In this game, however, Archer hanged a 1-1 changeup to Sandoval, who drilled it for a solo home run off the left field foul pole. He missed his spot once again on his first pitch to Alejandro De Aza, and suddenly it was 2-0 Red Sox. Why did Rene Rivera call for those two pitches and why didn’t Archer shake him off? That is the mystery that may have cost the Rays this game.
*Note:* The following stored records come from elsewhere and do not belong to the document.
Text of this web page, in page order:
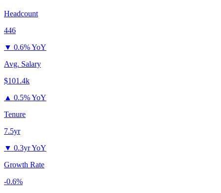
Headcount
446
▼ 0.6% YoY
Avg. Salary
$101.4k
▲ 0.5% YoY
Tenure
7.5yr
▼ 0.3yr YoY
Growth Rate
-0.6%
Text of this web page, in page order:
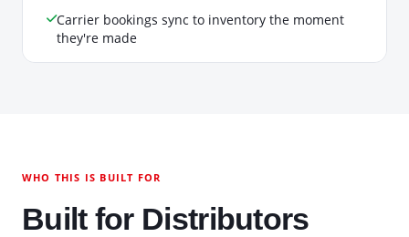
Carrier bookings sync to inventory the moment
they're made
WHO THIS IS BUILT FOR
Built for Distributors
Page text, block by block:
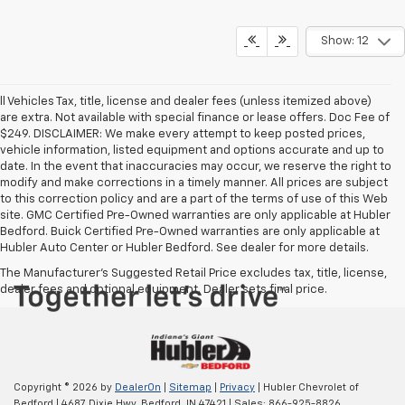
Show: 12
ll Vehicles Tax, title, license and dealer fees (unless itemized above)
are extra. Not available with special finance or lease offers. Doc Fee of
$249. DISCLAIMER: We make every attempt to keep posted prices,
vehicle information, listed equipment and options accurate and up to
date. In the event that inaccuracies may occur, we reserve the right to
modify and make corrections in a timely manner. All prices are subject
to this correction policy and are a part of the terms of use of this Web
site. GMC Certified Pre-Owned warranties are only applicable at Hubler
Bedford. Buick Certified Pre-Owned warranties are only applicable at
Hubler Auto Center or Hubler Bedford. See dealer for more details.
The Manufacturer's Suggested Retail Price excludes tax, title, license,
dealer fees and optional equipment. Dealer sets final price.
Copyright © 2026 by DealerOn Sitemap Privacy | Hubler Chevrolet of

Of course, it is not as though the Rays were getting much against Masterson. They scored only an unearned run against him on an Asdrubal Cabrera RBI single in the fifth inning following a passed ball. Masterson was throwing only his fastball and his slider, but whenever the Rays were thinking that one was coming, he threw the other. The slider had excellent horizontal movement, and he did a nice job locating the fastball most of the game. Even so, the Rays have to be hitting themselves for not getting much against a pitcher who entered the game with a 6.37 ERA.
The Rays added two more runs in the the seventh inning on a Cabrera RBI double off Jonathan Aro and a Grady Sizemore RBI single against Junichi Tazawa. Sizemore had a huge Rays debut, going 3 for 5 with a double off Koji Uehara and that RBI. The other hit was a little pop fly single, but he certainly looked better than expected in his first Rays game. Cabrera also went 3 for 5 as he moved up to the leadoff spot while Brandon Guyer went 2 for 4 with 2 runs scored. Together the trio combined for 8 of the Rays’ 10 hits, all 3 RBI, and all 3 runs scored. The Rays needed more offense than that given Archer’s struggles.
If losing the game wasn’t frustrating enough, the Tampa Bay Rays ended dropping two of three to the last-place Red Sox. They will hope to rebound tomorrow at 7:10 PM as they start a four-game set with the Cleveland Indians. Nate Karns will take on Cody Anderson in the opener.